# Integrate Data Validation Into Your Pipeline



In [None]:
# Prep environment and logging

import json
import os
import logging
import great_expectations as ge
import great_expectations.jupyter_ux
import pandas as pd
import uuid # used to generate run_id
from datetime import datetime

import tzlocal

great_expectations.jupyter_ux.setup_notebook_logging()



## How is data validation integrated into a pipeline?

To continue the example we used in the previous notebook, 
you created expectations for the data asset "orders". By doing this 
you defined what you expect a valid orders file to look like.

Once your pipeline is deployed, it will process new orders files as they arrive.

Just before calling the method that does the computation on a new file, call Great Expectations' 
validate method to make sure that the file meets your expectations about 
what a valid orders file should look like.
If the file does not pass validation, you can decide what to do, e.g., stop the pipeline, since its output on invalid input cannot be guaranteed.


To run validation you need 2 things: 
* Something to validate - in our case it is a file loaded into a Pandas data frame (or Spark Dataframe, if your pipeline is built on Spark)
* Expectations to validate against - if you provide the name of the data asset for which you created expectations ("orders" in our example) to the validate method, Great Expectations will fetch the file with your expectations. 



### Create a DataContext object

Just like in the previous notebook where you created expectations, we need to create a `DataContext` object that represents Great Expectations in your data pipeline.


In [None]:
# context = ge.data_context.DataContext('../../', expectation_explorer=True)
context = ge.data_context.DataContext('../../', expectation_explorer=False)

### Choose the data asset name

In [None]:
context.list_expectations_configs() # ????

In [None]:
data_asset_name = "orders" # TODO: replace with your value!

### Load a file for validation

set `file_path_to_validate` below to the full path of a file you want to validate

In [None]:
file_path_to_validate = # TODO: your file path


#### Uncomment the following if you are using Pandas

In [None]:
# df = pd.read_csv(file_path_to_validate)
# df.head()

#### Uncomment the following if you are using Spark

In [None]:
# from pyspark.sql import SparkSession
# from great_expectations.dataset import PandasDataset, SqlAlchemyDataset, SparkDFDataset
# spark = SparkSession.builder.getOrCreate()
# df = SparkDFDataset(spark.read.csv(file_path_to_validate))
# df.spark_df.show()

### Pipeline run id

Since your pipeline will validate batches before every run, we should pass run id to `validate`.

In this notebook will just use a random UUID as run id.

In [None]:
# Generate a run-id that GE will use to key shared parameters
run_id = str(uuid.uuid1())


### Validate the file

This is the "workhorse" method of Great Expectations.
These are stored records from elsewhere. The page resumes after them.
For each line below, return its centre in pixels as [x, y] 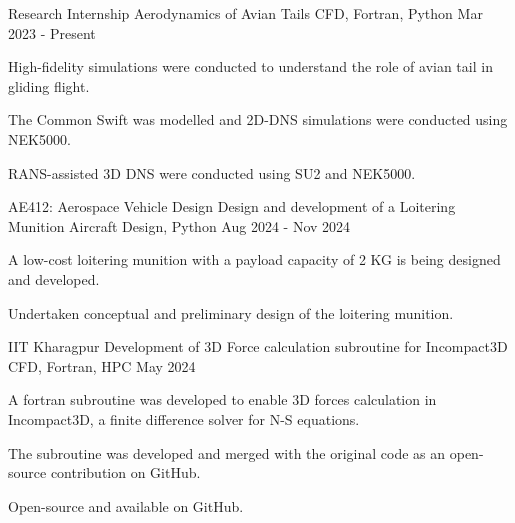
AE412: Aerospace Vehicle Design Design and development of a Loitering [232, 206]
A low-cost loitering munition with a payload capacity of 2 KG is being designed [254, 259]
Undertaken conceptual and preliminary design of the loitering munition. [231, 312]
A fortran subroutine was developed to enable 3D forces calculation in [222, 399]
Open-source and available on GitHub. [126, 505]
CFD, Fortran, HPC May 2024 [102, 365]
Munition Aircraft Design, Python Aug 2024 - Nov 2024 [179, 225]
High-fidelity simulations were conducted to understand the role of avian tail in [250, 66]

Call it in your pipeline code after loading the file and just before passing it to your computation.



In [None]:
validation_result = ge.validate(df,
          data_context=context, # Great Expectations context for your project
          data_asset_name=data_asset_name, # data asset name that corresponds to a collection of expectations
          run_id=run_id
          )

if validation_result["success"]:
    print("This file meets all expectations from a valid batch of {0:s}".format(data_asset_name))
else:
    print("This file is not a valid batch of {0:s}".format(data_asset_name))
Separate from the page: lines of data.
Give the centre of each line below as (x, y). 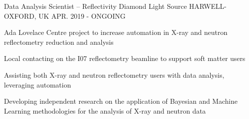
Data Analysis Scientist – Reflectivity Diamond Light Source (95, 6)
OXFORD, (20, 15)
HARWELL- (208, 6)
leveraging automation (38, 84)
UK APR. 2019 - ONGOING (82, 15)
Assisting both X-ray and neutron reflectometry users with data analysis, (114, 74)
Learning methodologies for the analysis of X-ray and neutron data (105, 110)
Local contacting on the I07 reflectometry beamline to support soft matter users (125, 58)

### This is what a validation result looks like.

The result object will have an element for each expectation defined for this data asset.
If the batch did not pass an expectation, the element will have additional data (percentage of non-conforming records, examples of non-conforming values, etc.) 


In [None]:
print(json.dumps(validation_result, indent=4))

### Finishing touches - notifications and saving validation results and validated batches

#### Notifications
You want to be notified when the pipeline validated a batch, especially when the validation failed.

Great Expectations provides a Slack integration. To enable this, uncomment `result_callback` section in your project's great-expectations.yml and enter your Slack webhook URL (see https://api.slack.com/incoming-webhooks).

#### Saving validation results

To enable the storing of validation results, uncomment the `result_store` section in your great_expectations.yml file. There are 2 options - local (see `filesystem` key) and on S3 (see `s3` key).

This option will ensure that results of all validations are stored (both for batches that passed validation and those that did not meet our expectations).

#### Saving failed batches

When a batch fails validation (it does not pass all the expectations of the data asset), it is useful to save the batch along with the validation results for future review. You can enable this option in your project's great_expectations.yml file. There are 2 options - local (see `filesystem` key) and on S3 (see `s3` key).